WHAT TO DO: Return the listing exactly. Keep no pictures.

INPUT DATA:

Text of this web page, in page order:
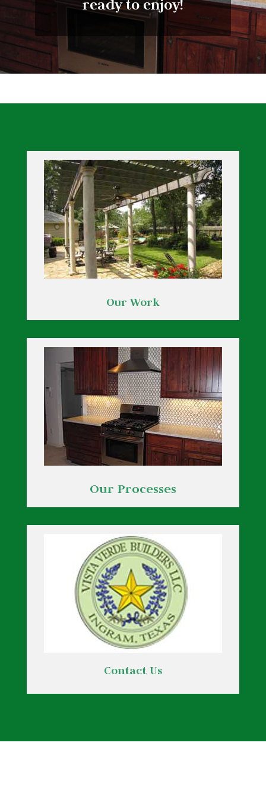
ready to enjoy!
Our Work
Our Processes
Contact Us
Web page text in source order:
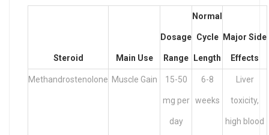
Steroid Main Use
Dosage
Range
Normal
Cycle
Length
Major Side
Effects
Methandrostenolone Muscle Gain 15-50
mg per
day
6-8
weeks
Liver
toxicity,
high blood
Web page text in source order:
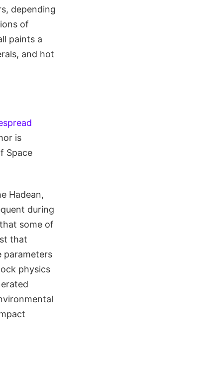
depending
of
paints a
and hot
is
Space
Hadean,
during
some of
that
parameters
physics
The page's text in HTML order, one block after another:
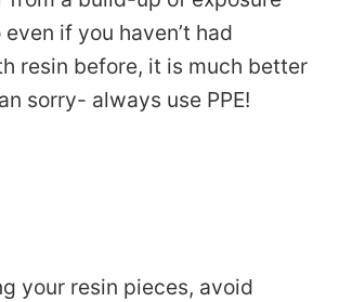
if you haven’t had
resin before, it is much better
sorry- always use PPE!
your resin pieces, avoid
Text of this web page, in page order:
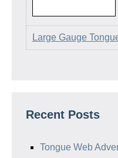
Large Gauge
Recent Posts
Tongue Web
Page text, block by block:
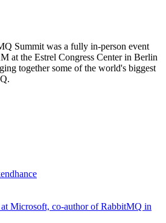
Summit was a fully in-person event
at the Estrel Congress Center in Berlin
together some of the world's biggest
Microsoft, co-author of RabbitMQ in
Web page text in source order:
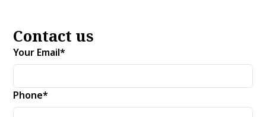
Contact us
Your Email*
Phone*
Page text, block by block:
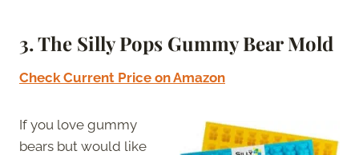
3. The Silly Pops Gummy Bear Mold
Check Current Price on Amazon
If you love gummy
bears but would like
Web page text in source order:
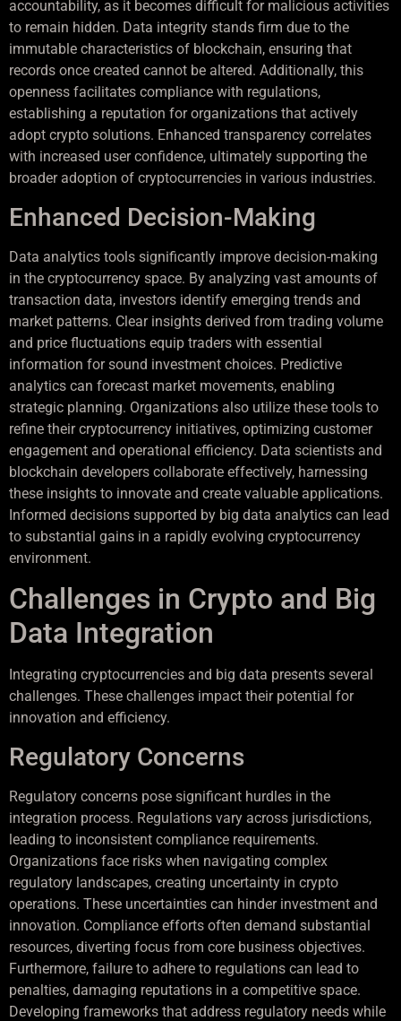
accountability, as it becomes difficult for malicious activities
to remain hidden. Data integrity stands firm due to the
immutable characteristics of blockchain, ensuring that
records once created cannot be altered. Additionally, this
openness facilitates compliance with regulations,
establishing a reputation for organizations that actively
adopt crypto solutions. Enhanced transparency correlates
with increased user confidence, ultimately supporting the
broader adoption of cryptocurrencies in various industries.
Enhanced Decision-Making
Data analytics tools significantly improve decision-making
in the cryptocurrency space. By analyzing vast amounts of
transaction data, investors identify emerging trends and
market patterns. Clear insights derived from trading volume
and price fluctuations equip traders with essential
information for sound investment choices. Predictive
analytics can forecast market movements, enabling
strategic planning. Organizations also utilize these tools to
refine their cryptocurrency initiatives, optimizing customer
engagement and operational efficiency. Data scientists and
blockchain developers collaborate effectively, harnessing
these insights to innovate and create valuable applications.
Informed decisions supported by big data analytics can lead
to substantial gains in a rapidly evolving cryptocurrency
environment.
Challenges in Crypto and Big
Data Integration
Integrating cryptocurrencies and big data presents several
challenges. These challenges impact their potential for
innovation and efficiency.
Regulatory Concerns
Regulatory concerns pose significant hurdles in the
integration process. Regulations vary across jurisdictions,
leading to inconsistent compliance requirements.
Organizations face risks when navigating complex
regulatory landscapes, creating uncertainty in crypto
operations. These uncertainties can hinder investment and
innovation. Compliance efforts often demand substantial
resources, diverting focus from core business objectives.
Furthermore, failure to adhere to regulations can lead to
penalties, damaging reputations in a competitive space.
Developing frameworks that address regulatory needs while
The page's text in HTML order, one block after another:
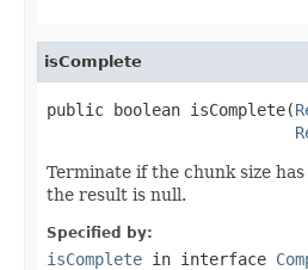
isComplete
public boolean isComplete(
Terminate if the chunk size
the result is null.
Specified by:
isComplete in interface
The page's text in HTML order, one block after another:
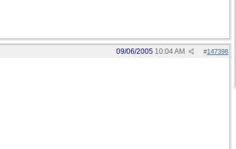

ANSWER TO THIS TASK:
Text of this web page, in page order:
ready to enjoy!
Our Work
Our Processes
Contact Us
Web page text in source order:
Steroid Main Use
Dosage
Range
Normal
Cycle
Length
Major Side
Effects
Methandrostenolone Muscle Gain 15-50
mg per
day
6-8
weeks
Liver
toxicity,
high blood
Web page text in source order:
depending
of
paints a
and hot
is
Space
Hadean,
during
some of
that
parameters
physics
The page's text in HTML order, one block after another:
if you haven’t had
resin before, it is much better
sorry- always use PPE!
your resin pieces, avoid
Text of this web page, in page order:
Large Gauge
Recent Posts
Tongue Web
Page text, block by block:
Summit was a fully in-person event
at the Estrel Congress Center in Berlin
together some of the world's biggest
Microsoft, co-author of RabbitMQ in
Web page text in source order:
Contact us
Your Email*
Phone*
Page text, block by block:
3. The Silly Pops Gummy Bear Mold
Check Current Price on Amazon
If you love gummy
bears but would like
Web page text in source order:
accountability, as it becomes difficult for malicious activities
to remain hidden. Data integrity stands firm due to the
immutable characteristics of blockchain, ensuring that
records once created cannot be altered. Additionally, this
openness facilitates compliance with regulations,
establishing a reputation for organizations that actively
adopt crypto solutions. Enhanced transparency correlates
with increased user confidence, ultimately supporting the
broader adoption of cryptocurrencies in various industries.
Enhanced Decision-Making
Data analytics tools significantly improve decision-making
in the cryptocurrency space. By analyzing vast amounts of
transaction data, investors identify emerging trends and
market patterns. Clear insights derived from trading volume
and price fluctuations equip traders with essential
information for sound investment choices. Predictive
analytics can forecast market movements, enabling
strategic planning. Organizations also utilize these tools to
refine their cryptocurrency initiatives, optimizing customer
engagement and operational efficiency. Data scientists and
blockchain developers collaborate effectively, harnessing
these insights to innovate and create valuable applications.
Informed decisions supported by big data analytics can lead
to substantial gains in a rapidly evolving cryptocurrency
environment.
Challenges in Crypto and Big
Data Integration
Integrating cryptocurrencies and big data presents several
challenges. These challenges impact their potential for
innovation and efficiency.
Regulatory Concerns
Regulatory concerns pose significant hurdles in the
integration process. Regulations vary across jurisdictions,
leading to inconsistent compliance requirements.
Organizations face risks when navigating complex
regulatory landscapes, creating uncertainty in crypto
operations. These uncertainties can hinder investment and
innovation. Compliance efforts often demand substantial
resources, diverting focus from core business objectives.
Furthermore, failure to adhere to regulations can lead to
penalties, damaging reputations in a competitive space.
Developing frameworks that address regulatory needs while
The page's text in HTML order, one block after another:
isComplete
public boolean isComplete(
Terminate if the chunk size
the result is null.
Specified by:
isComplete in interface
The page's text in HTML order, one block after another:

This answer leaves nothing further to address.